Enfin, je mentionne les résultats suivants accomplis à ce jour dans le cadre de MCR.

 

    * Dans le cadre de MCR les deux conceptualisations humaines les plus générales, la conceptualisation logique et la conceptualisation probabiliste, ont été d'abord soumises à une analyse critique, puis reformulées en termes "génétiques", i.e. en termes qui explicitent la genèse de toute structure logique ou probabiliste et en gardent trace dans les notations. Or, dans leurs reformulations MCR génétiques, les conceptualisations logique et probabiliste S’UNIFIENT en profondeur, tout en s'étendant au-delà de leurs domaines classiques (cf. (15), (16) et surtout (17) et (18)).

    * MCR a permis de résoudre une difficulté majeure de la conceptualisation probabiliste classique, à savoir le fait qu'à ce jour même aucune procédure générale n'a été définie pour construire la loi de probabilité FACTUELLE qui agit dans une situation factuelle donnée qui, unanimement, est considérée comme étant "probabiliste". J'ai dénommée ce fait l'aporie de Kolmogorov parce que c'est Kolmogorov lui-même qui l'a signalé avec le plus de vigueur à partir de 1983 ; et à cause de cette circonstance tout simplement sidérante et scandaleuse, Kolmogorov a déclaré qu'il considérait désormais sa théorie des probabilités comme un chapitre des mathématiques pures, dépourvu de toute applicabilité pratique ! (cf. (17) mais surtout (18)).

    La solution MCR de l'aporie de Kolmogorov, telle qu'elle se trouve exposée dans (18), consiste en une procédure pratique pour définir la loi de probabilité factuelle qui correspond à une situation probabiliste donnée, quelconque mais classique. En outre le travail cité contient aussi l'élaboration d'une équation qui exprime la cohérence formelle entre les données qui caractérisent la procédure pratique mentionnée pour, d’une part spécifiquement la situation probabiliste particulière considérée, et d'autre part le théorème abstrait et général des grands nombres.

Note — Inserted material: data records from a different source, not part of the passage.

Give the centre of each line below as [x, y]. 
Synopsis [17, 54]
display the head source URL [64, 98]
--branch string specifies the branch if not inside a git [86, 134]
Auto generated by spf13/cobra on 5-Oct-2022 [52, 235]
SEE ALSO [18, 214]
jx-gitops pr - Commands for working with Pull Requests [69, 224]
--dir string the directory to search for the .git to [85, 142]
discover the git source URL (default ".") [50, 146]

    * Le contenu de "sens" de la théorie des communications d'information [3] de Shannon – dont on affirmait qu'elle ne comporterait aucune sorte de "sens", ce qui évidemment n'est pas concevable – est identifié et localisé (17).

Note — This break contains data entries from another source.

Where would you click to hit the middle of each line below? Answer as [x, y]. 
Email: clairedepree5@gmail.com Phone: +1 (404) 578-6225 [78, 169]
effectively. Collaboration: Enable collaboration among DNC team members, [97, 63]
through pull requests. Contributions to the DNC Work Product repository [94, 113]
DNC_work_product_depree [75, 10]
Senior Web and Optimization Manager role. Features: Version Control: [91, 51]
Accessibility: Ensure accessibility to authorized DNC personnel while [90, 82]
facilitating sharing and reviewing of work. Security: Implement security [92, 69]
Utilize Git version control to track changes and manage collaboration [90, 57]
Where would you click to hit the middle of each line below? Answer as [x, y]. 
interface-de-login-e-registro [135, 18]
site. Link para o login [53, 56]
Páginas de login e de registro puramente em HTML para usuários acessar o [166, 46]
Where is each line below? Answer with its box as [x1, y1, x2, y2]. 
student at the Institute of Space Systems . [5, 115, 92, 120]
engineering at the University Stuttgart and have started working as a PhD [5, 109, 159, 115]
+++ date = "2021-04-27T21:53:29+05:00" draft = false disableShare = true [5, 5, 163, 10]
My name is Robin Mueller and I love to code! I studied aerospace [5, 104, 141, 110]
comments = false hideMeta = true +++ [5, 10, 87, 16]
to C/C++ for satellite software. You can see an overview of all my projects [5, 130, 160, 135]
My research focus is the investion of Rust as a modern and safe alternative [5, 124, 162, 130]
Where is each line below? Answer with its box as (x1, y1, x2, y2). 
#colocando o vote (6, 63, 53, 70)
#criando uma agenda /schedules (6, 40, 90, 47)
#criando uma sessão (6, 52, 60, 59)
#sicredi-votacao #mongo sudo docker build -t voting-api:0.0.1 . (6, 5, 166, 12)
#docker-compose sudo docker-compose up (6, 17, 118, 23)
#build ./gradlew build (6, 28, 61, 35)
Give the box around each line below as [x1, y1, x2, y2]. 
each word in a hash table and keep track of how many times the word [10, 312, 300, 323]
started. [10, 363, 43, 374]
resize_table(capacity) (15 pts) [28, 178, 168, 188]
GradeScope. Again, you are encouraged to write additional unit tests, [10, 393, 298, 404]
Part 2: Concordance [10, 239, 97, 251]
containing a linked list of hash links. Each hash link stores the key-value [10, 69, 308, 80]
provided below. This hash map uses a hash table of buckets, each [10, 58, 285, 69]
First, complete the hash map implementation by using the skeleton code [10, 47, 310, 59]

    * MCR a permis de définir des mesures de complexité qui préservent l'entier contenu sémantique de l'entité considérée (17).

    * MCR a permis de reconstruire dans son cadre une représentation – bi-dimensionnelle – du concept de temps qui, nous semble-t-il, élucide plusieurs aspects de base reliés à ce concept (temps-changement, temps-psychique, temps "physique", mesures de temps) (17).

 

[1] La méthode ce Conceptualisation relativisée a été exprimée publiquement dans chacune de ses phases. Ici nous ne mentionnons que les publications les plus récentes (2202 et 2006) qui sont aussi les plus complètes et élaborées.

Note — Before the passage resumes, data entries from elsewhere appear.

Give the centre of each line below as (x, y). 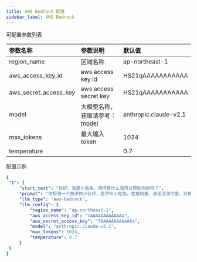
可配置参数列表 (24, 34)
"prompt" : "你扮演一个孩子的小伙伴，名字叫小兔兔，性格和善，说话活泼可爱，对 (103, 194)
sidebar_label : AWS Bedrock (40, 17)
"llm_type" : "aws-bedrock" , (53, 199)
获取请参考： (99, 115)
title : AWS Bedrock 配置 (35, 11)
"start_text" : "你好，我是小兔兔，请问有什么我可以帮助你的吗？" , (92, 189)
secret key (96, 96)
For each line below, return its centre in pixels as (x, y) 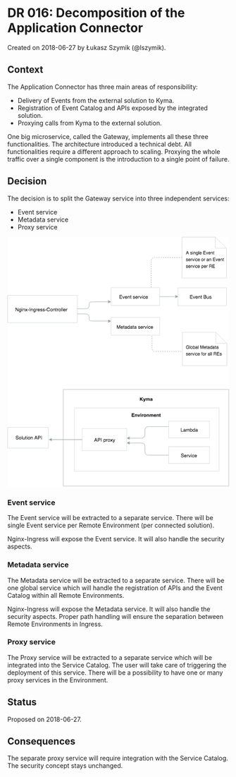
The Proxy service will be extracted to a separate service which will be (110, 657)
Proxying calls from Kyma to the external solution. (89, 123)
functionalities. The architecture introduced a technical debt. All (100, 144)
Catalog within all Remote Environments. (66, 595)
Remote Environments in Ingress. (55, 624)
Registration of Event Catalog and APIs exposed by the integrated (112, 108)
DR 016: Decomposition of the (96, 13)
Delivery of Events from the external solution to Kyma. (96, 100)
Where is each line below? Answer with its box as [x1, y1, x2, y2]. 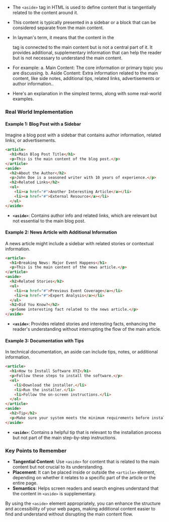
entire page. [12, 480, 38, 486]
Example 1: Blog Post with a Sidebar [5, 121, 81, 127]
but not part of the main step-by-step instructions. [12, 434, 117, 440]
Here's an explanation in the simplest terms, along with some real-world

[2] Pourtant l'on pratique souvent des variantes plus ou moins "parfaites" de description de base transférées, à tous les niveaux de la conceptualisation, macroscopique ou même cosmique, pas seulement au niveau microscopique où sont logées les descriptions quantiques de microétats. Les descriptions de ce type ignoré se révèlent être caractéristiques de toute collecte de données strictement premières concernant une entité réelle qui n'avait été qualifiée jamais avant, à l'aide de la grille de qualification considérée, et d'ailleurs même si l'entité considérée est de nature psychique.

[3] Dénommée aussi, faussement, théorie de l' "information", ce qui conduit à une série indéfinie de confusions.